More research is needed on what different industries consider to be the most important factors in deciding to take a risk and comparisons between industries. It may not be just the type of industry, but how well the industry is performing. Organizations in underperforming industries are likely to take on more risk, possibly in an attempt to increase profitability. This research would be useful for a better understanding of the different conditions under which effective risk-taking occurs in different industries.

For organizations, knowing what conditions are conducive to effective risk-taking would allow them to select the most successful leaders and shape an environment conducive to becoming extremely profitable. Some key conditions that relate to successful leaders and entrepreneurs are:

o Resilience and tenacity
o Risk seeking behavior
o Assess risks as opportunities rather than risks
o Personality characteristics
o High levels of emotional intelligence.

However, a set of conditions is too simplistic. How these factors interact is still not entirely clear. Additionally, industry-specific considerations have a role to play, and the most desirable individual characteristics are likely to vary somewhat depending on the industry.

We seem to know more about what doesn’t work than we do about the exact conditions of what does. With that in mind, there are implications for how organizations can minimize the likelihood of bad risk-taking behavior.

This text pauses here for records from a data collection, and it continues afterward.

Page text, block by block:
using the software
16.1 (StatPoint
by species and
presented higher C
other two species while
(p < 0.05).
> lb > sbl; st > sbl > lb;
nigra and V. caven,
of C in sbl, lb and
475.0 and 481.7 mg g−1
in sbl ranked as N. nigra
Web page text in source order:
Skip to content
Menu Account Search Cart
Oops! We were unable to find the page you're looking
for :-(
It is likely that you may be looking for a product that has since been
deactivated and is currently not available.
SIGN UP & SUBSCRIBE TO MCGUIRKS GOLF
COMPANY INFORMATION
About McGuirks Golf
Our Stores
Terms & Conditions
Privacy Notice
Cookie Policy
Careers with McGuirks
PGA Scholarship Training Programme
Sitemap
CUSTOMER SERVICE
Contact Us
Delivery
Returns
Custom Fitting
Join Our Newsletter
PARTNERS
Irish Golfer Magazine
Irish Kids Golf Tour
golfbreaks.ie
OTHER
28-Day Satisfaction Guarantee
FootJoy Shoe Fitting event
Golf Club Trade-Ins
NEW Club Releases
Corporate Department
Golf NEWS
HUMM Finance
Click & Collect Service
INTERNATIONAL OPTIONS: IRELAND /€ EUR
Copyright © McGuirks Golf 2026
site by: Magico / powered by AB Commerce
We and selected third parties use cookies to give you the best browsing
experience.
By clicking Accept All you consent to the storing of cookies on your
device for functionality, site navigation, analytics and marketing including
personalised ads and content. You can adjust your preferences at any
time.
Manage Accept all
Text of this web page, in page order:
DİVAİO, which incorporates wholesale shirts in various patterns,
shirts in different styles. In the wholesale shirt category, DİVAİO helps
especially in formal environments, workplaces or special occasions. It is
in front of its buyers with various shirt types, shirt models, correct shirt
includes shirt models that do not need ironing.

Individual evaluation (for senior positions)
In terms of individual evaluation, individual differences (eg, personality and willingness to take risks) associated with effective risk-taking can help inform part of the selection process. Understanding these differences can help organizations make more effective selection decisions for successful leaders.

Training
The emergence of derailing characteristics among leaders can be a worrying sign for organizations. Derailing characteristics may be closely related to characteristics exhibited by leaders as they rose to the top. Giving people advice at the right time is therefore key to helping them develop adaptive behaviors and stopping derailing characteristics before they have a negative effect.

It has been suggested that derailment features can be reversed given enough time and development. Coaching provides an excellent forum to increase awareness of adaptation to new situations and ineffective behaviors. This can help leaders realize the benefits of better adaptation and work on more effective behaviors to build and maintain relationships.

leadership development
Leadership development techniques can be used to enable individuals and organizations to understand the different requirements placed on today’s leaders. Increase awareness of effective individual characteristics (eg, resilience, willingness to take risks, drive for results, motivation, action orientation, and risk assessment techniques), as well as industry-specific considerations and requirements. So leadership development requires people to live these requirements in their everyday business environment to develop their skills.

Talent management
Applying an understanding of what makes leaders effective risk takers and the associated conditions enables organizations to develop their talent management strategy in terms of what potential looks like and how to measure it. Understanding what motivates these leaders will also help organizations retain the leaders with the greatest potential. Additionally, the ability to recognize an effective risk taker early in their career will allow organizations to encourage and develop these individuals to become effective leaders for their organization. Developing talent from within reduces the likelihood of having to hire outside leaders and therefore is likely to save the organization money in the long run.